For se-3, ITA was 0.628 on the English Lexical Sample task, not including the multiword data (Mihalcea, Chklovski, and Kilgarriff 2004). This annotation exercise used volunteers from the Web (Mihalcea and Chklovski 2003). Like our study, it had taggers without lexicography background and gave a comparable ITA to our 0.626. We calculated pairwise agreement for eight annotators. To carry out the experiment under maximally similar conditions to previous studies, we also calculated ITA for items with only one response and use only the four annotators who performed WSbest first. This resulted in an average ITA of 0.638.
We also calculated the agreement for WSbest in r2 as in Equation 1 but with each individual removed to see the change in agreement. The results are in the first row of Table 22.
Inter-annotator agreement without one individual for WSbest and SYNbest r2.

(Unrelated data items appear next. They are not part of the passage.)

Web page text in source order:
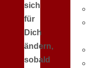
sich
für
Dich
ändern,
sobald
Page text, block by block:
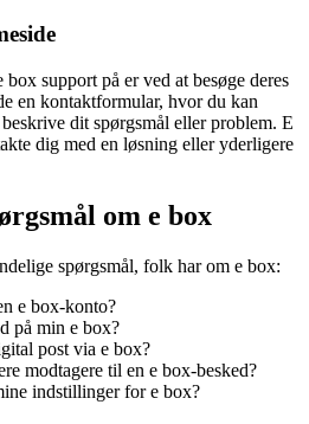
support på er ved at besøge deres
en kontaktformular, hvor du kan
dit spørgsmål eller problem. E
dig med en løsning eller yderligere
om e box
spørgsmål, folk har om e box:
e box-konto?
på min e box?
post via e box?
modtagere til en e box-besked?
indstillinger for e box?

. | average . | A . | C . | D . | F . | G . | H . | I . | J . |
---|---|---|---|---|---|---|---|---|---|
WSbest | 0.574 | 0.579 | 0.564 | 0.605 | 0.560 | 0.582 | 0.566 | 0.566 | 0.568 |
SYNbest | 0.261 | 0.261 | 0.259 | 0.285 | 0.254 | 0.256 | 0.245 | 0.260 | 0.267 |
. | average . | A . | C . | D . | F . | G . | H . | I . | J . |
---|---|---|---|---|---|---|---|---|---|
WSbest | 0.574 | 0.579 | 0.564 | 0.605 | 0.560 | 0.582 | 0.566 | 0.566 | 0.568 |
SYNbest | 0.261 | 0.261 | 0.259 | 0.285 | 0.254 | 0.256 | 0.245 | 0.260 | 0.267 |
4.5 SYNbest
The SYNbest task is a repetition of the lexsub task (McCarthy and Navigli 2007, 2009) except that annotators were asked to provide one synonym at most. As in lexsub, agreement between a pair of annotators was counted as the proportion of all the sentences for which the two annotators had given the same response.

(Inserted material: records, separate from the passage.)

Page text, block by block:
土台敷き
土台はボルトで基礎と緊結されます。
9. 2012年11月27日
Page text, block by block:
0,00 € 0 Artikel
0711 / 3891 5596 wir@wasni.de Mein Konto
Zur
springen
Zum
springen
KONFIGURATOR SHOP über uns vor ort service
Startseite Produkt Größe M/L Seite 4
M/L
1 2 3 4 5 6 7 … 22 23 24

Note that in contrast to pairwise agreement for traditional word sense annotation (WSbest), the credit for each item (the intersection of annotations from the annotator pair) is divided by the union of the responses. For traditional wsd evaluation, it is divided by the number of responses from either annotator, which is usually one. For lexical substitution this is important as the annotations are not collected over a predetermined inventory. In lexsub, the PA figure was 0.278, whereas we obtain PA = 0.261 on SYNbest. There were differences in the experimental set-up. We had eight annotators, compared with five, and for SYNbest each annotator only provided one substitute. Additionally, our experiment involved only a subset of the data used in lexsub. The figures are not directly comparable, but are reasonably in line.

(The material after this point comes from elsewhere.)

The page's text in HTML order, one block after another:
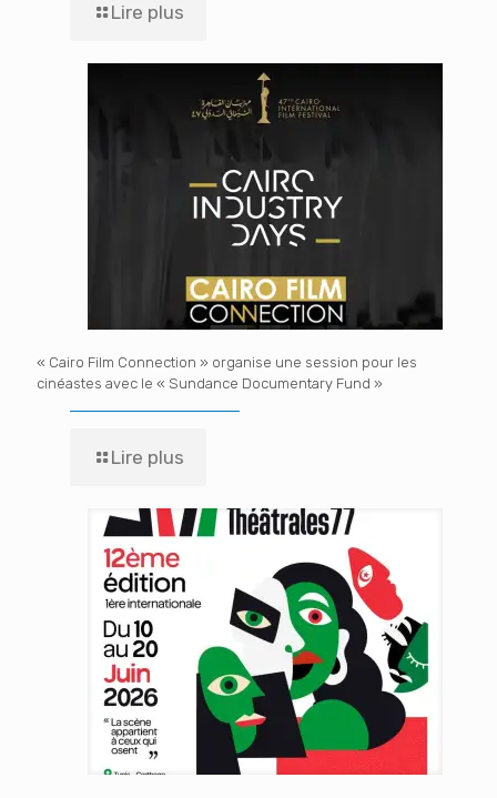
Lire plus
« Cairo Film Connection » organise une session pour les
cinéastes avec le « Sundance Documentary Fund »
Lire plus

In our task, out of eight annotators we had at most three people who could not find a substitute for any given item, so there were always at least five substitutes per item. In lexsub there were 16 items excluded from testing in the full data set of 2010 because there was only one token substitute provided by the set of annotators.
We also calculated the agreement for SYNbest as in Equation 2 but with each individual removed to see the change in agreement. The results are in the second row of Table 22.
4.6 Discussion of the Annotations of Individuals
We do not pose these annotation tasks as having “correct responses.” We wish instead to obtain the annotators' opinions, and accept the fact that the judgments will vary. Nevertheless, we would not wish to conduct our analysis using annotators who were not taking the task seriously. In the analyses that follow in subsequent sections, we use the average judgment from our annotators to reduce variation from individuals. Nevertheless, before doing so, in this subsection we briefly discuss the analysis of the individual annotations provided earlier in this section in support of our decision to use all annotators for the gold standard.
Although there was variation in the profile of annotations for individuals, all of the annotators showed reasonable correlation on the graded task and at a level in excess of that achieved on other graded semantic tasks (Mitchell and Lapata 2008). There will inevitably be one annotator that has the lowest correlation with the others on any given task, but we found that this was not the same annotator on every task. For example, C on WSsim-2 has the lowest correlation with the average, yet concurs with others much more on Usim-2 and leaving C out would reduce agreement on WSbest and on SYNbest. D has lower correlation with others on several tasks, though higher than C on WSsim-2. When we redo the triangle inequality analysis in Section 4.3 individually we see from Tables 19 and 20 that annotator D is the highest performing annotator in terms of meeting the triangle inequality principle in r2 and is a close runner-up in r1. These results indicate that although annotators may use the graded scale in different ways, their annotations tally to a reasonable extent. We therefore used all annotators for the gold standard.
4.7 Agreement Between Annotations in Different Frameworks
In this paper we are considering various different annotations of the same underlying phenomenon: word meaning as it appears in context. In doing so, we contrast traditional wsd methodology (se-3, SemCor, and WSbest) with graded judgments of sense applicability (WSsim), usage similarity (Usim), and lexical substitution as in lexsub and SYNbest. In this section we compare the annotations from these different paradigms where the annotations are performed on the same underlying data. For WSsim and Usim, we use average ratings as the point of comparison.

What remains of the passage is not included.